I call it my writing-fox, not because everything is fox to me, or because my fox-associated best friend always nudges me to write, or even that the muse of our Unseelie Court is Fox, but because of something earlier, read in a fit of poetry. The Thought-Fox, by Ted Hughes. The poem takes place at night, and concerns writing more than anything else. A blank page becomes printed, and it is an effort, but an animal one, as all nighttime efforts are, in part.

I would like to fall prey to a sleep animal, myself, but my writing-fox is quite the insistent one. It isn't passive, as Hughes's fox. And foxes smell, did you know that? As strongly as a ferret or skunk. So while most folk may maintain the mental image of a fox as a sly creature easily eluding hounds, mine is of a skulking Presence who lurks with intentions known, demanding to be found, hard to see, but obviously there. In more than one tradition, foxes went between the spirit world and this one, so why not make a writing-fox usher of inspirative words? Especially at night. At night, when I would rather sleep and let the feathery martlets guide me to dreams with no grounding. But foxes invade the dreams, give me ideas, make me wake up and write them down lest they, with much gleeful yipping, retreat to torment me at a later time. Not all writing-foxes retreat, however. This one planted himself squarely on my chest and stared. I will need a new animal to push them away and guard my sleep, methinks. A ferocious dachshund...?

Tuesday, April 13, 2010


Do you ever feel like time is shrink-wrap, conforming to your habits and pushing out your occasional, deviant joys? I don't like having the mere outline of a life. The only thing I can do is to tear at the shrink-wrap, or else make more things habitual.

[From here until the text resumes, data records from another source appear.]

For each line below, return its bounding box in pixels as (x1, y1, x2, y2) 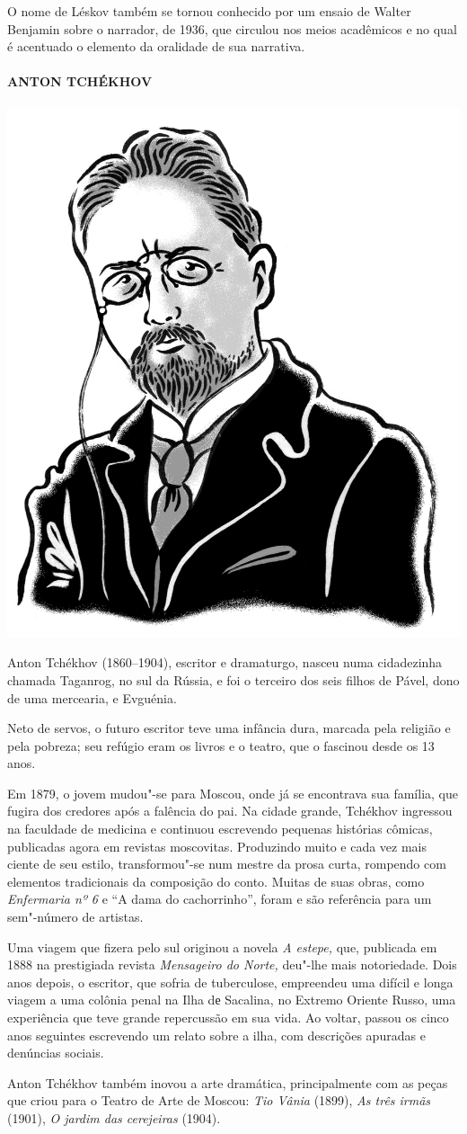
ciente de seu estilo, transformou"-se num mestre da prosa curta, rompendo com (7, 854, 446, 873)
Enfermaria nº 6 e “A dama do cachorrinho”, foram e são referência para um (7, 889, 432, 908)
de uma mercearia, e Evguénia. (7, 688, 177, 707)
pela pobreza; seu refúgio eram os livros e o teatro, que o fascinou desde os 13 (7, 736, 435, 755)
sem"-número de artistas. (7, 907, 144, 926)
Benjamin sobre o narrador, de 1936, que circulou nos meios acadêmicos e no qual (7, 19, 457, 38)
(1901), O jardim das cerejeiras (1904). (7, 1108, 221, 1127)
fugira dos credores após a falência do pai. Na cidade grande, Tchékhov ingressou (7, 801, 453, 820)
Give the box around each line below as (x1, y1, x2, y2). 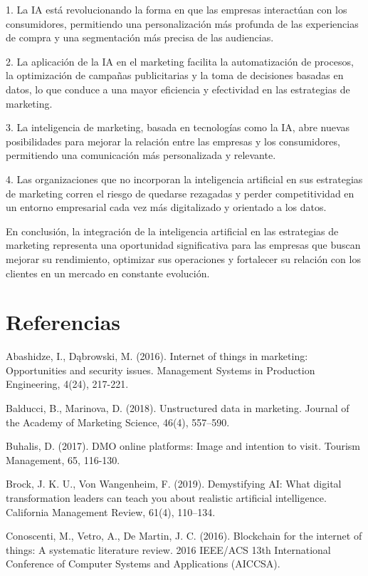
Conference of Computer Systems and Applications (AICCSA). (6, 556, 280, 571)
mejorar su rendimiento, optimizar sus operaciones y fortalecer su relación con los (6, 251, 361, 266)
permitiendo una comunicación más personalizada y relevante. (6, 148, 276, 163)
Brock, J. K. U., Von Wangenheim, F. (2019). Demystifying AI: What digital (6, 476, 342, 491)
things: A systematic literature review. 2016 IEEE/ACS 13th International (6, 542, 331, 557)
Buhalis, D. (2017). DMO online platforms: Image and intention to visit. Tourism (6, 438, 361, 453)
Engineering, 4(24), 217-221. (6, 376, 129, 391)
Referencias (6, 307, 121, 336)
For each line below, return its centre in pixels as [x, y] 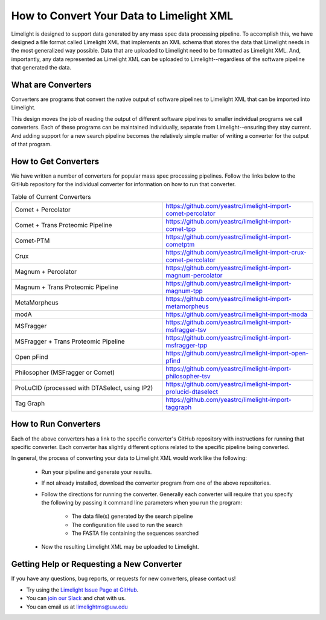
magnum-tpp [184, 291]
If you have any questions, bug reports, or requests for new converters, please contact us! [123, 579]
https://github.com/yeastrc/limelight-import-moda [237, 314]
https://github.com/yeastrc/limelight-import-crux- [236, 253]
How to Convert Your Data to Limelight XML [122, 16]
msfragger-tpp [187, 346]
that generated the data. [41, 68]
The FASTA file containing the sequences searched [135, 533]
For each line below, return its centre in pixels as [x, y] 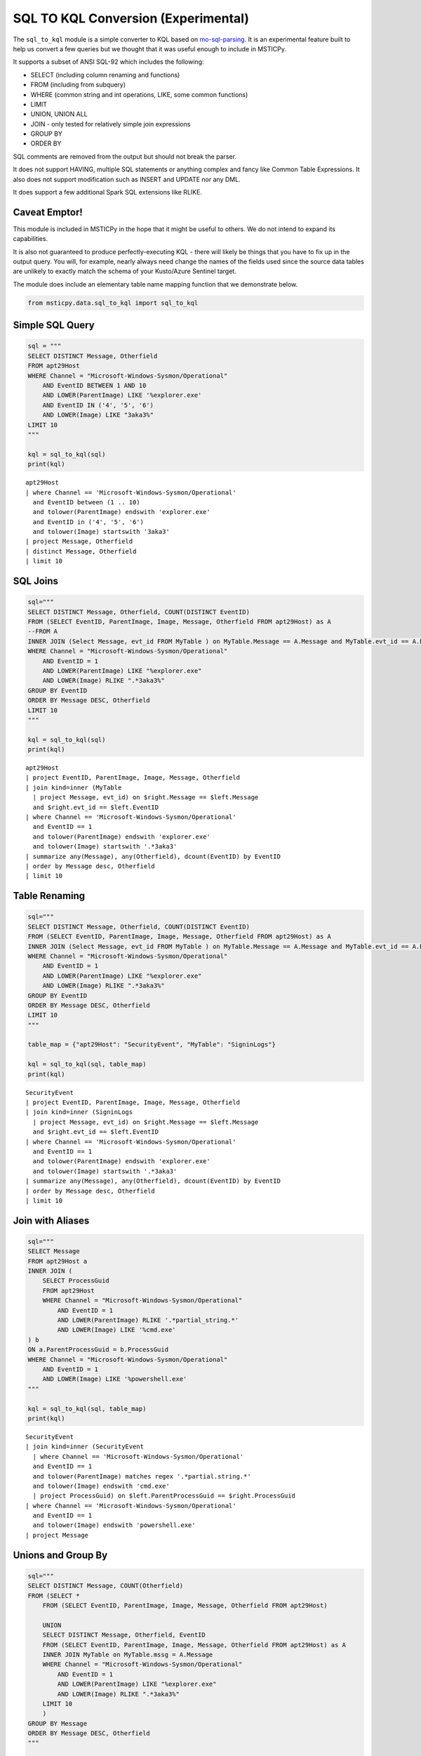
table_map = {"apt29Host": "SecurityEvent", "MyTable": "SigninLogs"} [152, 1044]
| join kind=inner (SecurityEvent [85, 1447]
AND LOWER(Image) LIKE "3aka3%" [98, 415]
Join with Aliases [51, 1220]
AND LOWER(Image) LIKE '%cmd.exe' [116, 1330]
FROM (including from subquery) [78, 85]
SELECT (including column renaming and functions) [105, 74]
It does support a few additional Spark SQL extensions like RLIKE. [108, 192]
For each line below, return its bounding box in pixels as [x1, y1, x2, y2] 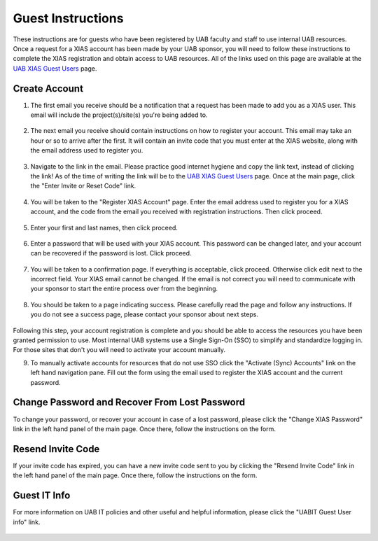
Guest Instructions [13, 10, 124, 26]
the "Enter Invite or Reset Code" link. [30, 182, 136, 190]
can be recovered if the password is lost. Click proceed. [30, 249, 192, 258]
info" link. [13, 518, 41, 526]
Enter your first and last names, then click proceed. [30, 223, 178, 232]
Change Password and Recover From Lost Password [13, 396, 245, 409]
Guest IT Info [13, 490, 71, 502]
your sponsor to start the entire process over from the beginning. [30, 284, 218, 293]
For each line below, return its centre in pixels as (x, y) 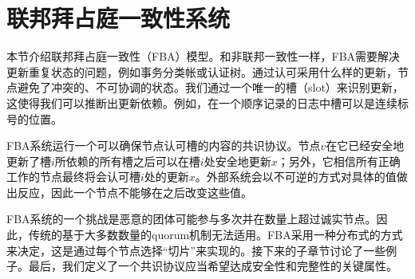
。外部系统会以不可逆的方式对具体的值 (296, 177)
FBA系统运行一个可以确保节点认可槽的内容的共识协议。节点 (164, 145)
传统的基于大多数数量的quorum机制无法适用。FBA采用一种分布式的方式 (215, 235)
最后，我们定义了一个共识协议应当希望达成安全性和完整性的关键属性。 (213, 266)
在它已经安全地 (365, 145)
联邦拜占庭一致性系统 (119, 18)
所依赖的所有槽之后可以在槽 (127, 161)
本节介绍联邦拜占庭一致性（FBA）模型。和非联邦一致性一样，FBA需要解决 (204, 56)
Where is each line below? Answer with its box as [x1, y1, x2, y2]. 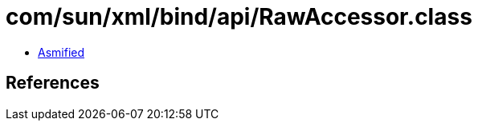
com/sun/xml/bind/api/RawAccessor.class [6, 3, 472, 30]
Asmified [38, 45, 85, 59]
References [6, 73, 100, 93]
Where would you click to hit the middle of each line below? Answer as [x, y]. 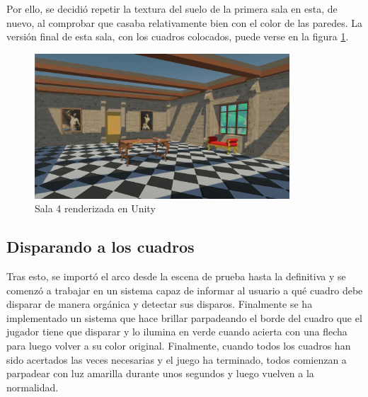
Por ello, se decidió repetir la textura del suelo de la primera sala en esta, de [172, 8]
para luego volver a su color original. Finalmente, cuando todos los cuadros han [179, 345]
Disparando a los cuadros [100, 247]
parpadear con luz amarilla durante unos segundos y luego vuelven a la [160, 373]
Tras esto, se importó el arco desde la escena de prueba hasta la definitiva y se [176, 276]
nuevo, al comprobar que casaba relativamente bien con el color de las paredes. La [185, 22]
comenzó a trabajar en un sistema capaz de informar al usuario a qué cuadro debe [185, 290]
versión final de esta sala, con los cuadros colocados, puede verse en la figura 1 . [178, 36]
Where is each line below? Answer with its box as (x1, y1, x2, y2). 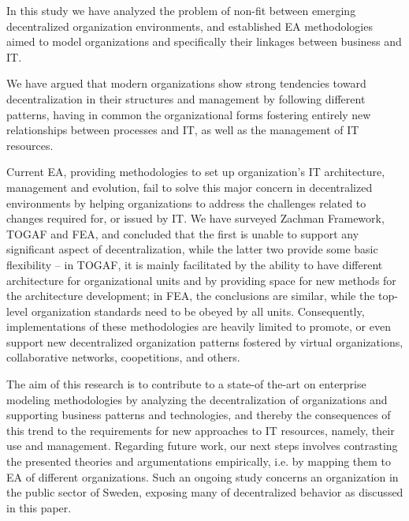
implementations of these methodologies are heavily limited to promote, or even (6, 318, 391, 335)
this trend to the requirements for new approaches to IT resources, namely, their (6, 422, 395, 438)
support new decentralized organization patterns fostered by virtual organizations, (6, 333, 403, 350)
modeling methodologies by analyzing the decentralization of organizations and (6, 391, 388, 407)
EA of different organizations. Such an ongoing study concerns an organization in (6, 468, 399, 485)
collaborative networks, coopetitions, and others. (6, 349, 240, 365)
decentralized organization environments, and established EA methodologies (6, 17, 373, 34)
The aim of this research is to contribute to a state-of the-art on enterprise (6, 376, 366, 392)
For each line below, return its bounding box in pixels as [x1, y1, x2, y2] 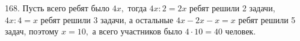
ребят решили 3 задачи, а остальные [40, 13, 174, 26]
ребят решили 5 [238, 13, 296, 26]
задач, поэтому [5, 25, 59, 37]
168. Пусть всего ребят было [5, 2, 109, 14]
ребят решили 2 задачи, [189, 2, 275, 14]
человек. [225, 25, 256, 37]
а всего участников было [92, 25, 183, 37]
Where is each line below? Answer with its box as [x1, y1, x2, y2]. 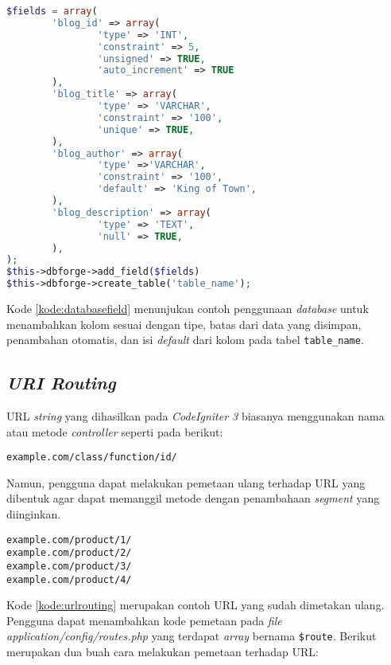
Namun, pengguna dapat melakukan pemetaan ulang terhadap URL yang [6, 474, 366, 491]
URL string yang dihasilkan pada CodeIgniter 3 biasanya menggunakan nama [6, 408, 385, 424]
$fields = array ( [6, 6, 98, 17]
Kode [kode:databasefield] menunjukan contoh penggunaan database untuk [6, 300, 369, 316]
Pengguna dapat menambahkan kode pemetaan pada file [6, 612, 282, 628]
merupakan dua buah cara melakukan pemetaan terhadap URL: [6, 643, 319, 660]
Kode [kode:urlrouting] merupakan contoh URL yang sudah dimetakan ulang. [6, 597, 385, 613]
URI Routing [6, 370, 116, 395]
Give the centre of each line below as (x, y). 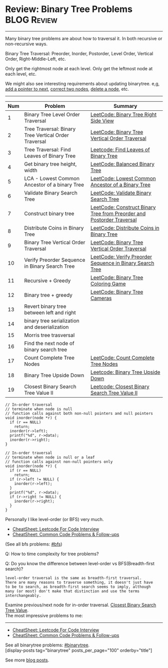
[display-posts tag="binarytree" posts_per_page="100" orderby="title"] (79, 650)
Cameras (101, 298)
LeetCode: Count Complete (122, 358)
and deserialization (46, 327)
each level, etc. (21, 74)
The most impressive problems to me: (44, 615)
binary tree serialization (52, 320)
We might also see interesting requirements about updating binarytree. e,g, (82, 83)

Writing, for instance. Who says I have to limit myself to the Most Important Matters first? It isn't as though there is a shortage of ink. Writing is positive feedback. The more you write, the more you create an addiction to write. Starting today, I'm tackling all of my backlogged correspondence, my limping blog, and my dusty idea-books. They will be viewed. Written-in. Covered with words in their imperfection. I will not wait until summer to work on sellable fiction. I will feed my sense of wonder until it is a bonfire, until others' firepits spontaneously ignite. Write, my friends, write! Write before you rot!

...and then post something here of your writing. It doesn't have to be more than a phrase. I'm just keeping you honest! Throw a stick onto the fire, eh? It's cold without words.